Write out, word for word, every line in the data below from the one containing "Category: Ready-to-Drink Cocktail" to the one containing "88 •Good Spirits", both of them included.

(Stored data)

*** Block opens ***

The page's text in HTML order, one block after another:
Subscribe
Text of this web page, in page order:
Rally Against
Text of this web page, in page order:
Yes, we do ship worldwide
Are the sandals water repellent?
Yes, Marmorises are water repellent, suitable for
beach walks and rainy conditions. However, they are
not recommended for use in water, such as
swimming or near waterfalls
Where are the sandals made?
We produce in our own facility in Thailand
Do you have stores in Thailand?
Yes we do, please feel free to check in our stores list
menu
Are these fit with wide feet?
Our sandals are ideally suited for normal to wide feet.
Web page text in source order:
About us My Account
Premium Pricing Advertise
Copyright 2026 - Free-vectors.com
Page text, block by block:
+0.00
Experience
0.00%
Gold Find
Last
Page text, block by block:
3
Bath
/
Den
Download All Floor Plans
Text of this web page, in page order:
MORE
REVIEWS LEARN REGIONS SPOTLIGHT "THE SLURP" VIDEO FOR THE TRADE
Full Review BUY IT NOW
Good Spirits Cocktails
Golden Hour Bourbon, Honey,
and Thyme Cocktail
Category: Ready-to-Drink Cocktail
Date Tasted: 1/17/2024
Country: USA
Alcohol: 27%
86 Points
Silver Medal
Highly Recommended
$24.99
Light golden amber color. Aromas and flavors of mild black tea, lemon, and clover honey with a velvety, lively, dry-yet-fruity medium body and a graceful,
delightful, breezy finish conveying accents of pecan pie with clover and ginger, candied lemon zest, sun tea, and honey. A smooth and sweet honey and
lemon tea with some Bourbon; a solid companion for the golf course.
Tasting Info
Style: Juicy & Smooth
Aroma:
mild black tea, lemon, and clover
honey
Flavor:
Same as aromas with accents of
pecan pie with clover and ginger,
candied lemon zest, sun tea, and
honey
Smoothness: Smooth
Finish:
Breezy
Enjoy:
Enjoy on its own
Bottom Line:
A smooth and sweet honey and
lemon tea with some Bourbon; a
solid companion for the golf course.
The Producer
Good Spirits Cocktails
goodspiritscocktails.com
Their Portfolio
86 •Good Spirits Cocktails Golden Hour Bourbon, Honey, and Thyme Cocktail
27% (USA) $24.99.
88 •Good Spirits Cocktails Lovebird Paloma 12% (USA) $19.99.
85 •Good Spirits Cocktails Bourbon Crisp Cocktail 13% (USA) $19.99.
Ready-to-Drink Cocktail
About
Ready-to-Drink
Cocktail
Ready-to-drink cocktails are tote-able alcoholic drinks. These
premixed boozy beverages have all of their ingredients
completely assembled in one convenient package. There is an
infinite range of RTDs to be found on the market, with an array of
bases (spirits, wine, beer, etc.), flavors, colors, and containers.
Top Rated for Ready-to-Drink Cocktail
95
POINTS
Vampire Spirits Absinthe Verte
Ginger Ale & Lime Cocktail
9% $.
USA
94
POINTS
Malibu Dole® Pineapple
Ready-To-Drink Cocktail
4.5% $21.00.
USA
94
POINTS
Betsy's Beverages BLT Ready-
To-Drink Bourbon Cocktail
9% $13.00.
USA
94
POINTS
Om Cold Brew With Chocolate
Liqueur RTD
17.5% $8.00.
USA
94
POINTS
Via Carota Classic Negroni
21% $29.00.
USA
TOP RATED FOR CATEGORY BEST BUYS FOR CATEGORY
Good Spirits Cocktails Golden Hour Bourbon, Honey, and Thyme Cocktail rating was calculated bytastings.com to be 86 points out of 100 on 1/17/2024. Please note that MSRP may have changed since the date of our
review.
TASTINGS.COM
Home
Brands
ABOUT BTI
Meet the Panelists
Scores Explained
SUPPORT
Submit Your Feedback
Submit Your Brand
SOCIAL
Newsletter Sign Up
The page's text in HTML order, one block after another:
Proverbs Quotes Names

*** Block closes ***

▶ **Answer box**
Category: Ready-to-Drink Cocktail
Date Tasted: 1/17/2024
Country: USA
Alcohol: 27%
86 Points
Silver Medal
Highly Recommended
$24.99
Light golden amber color. Aromas and flavors of mild black tea, lemon, and clover honey with a velvety, lively, dry-yet-fruity medium body and a graceful,
delightful, breezy finish conveying accents of pecan pie with clover and ginger, candied lemon zest, sun tea, and honey. A smooth and sweet honey and
lemon tea with some Bourbon; a solid companion for the golf course.
Tasting Info
Style: Juicy & Smooth
Aroma:
mild black tea, lemon, and clover
honey
Flavor:
Same as aromas with accents of
pecan pie with clover and ginger,
candied lemon zest, sun tea, and
honey
Smoothness: Smooth
Finish:
Breezy
Enjoy:
Enjoy on its own
Bottom Line:
A smooth and sweet honey and
lemon tea with some Bourbon; a
solid companion for the golf course.
The Producer
Good Spirits Cocktails
goodspiritscocktails.com
Their Portfolio
86 •Good Spirits Cocktails Golden Hour Bourbon, Honey, and Thyme Cocktail
27% (USA) $24.99.
88 •Good Spirits Cocktails Lovebird Paloma 12% (USA) $19.99.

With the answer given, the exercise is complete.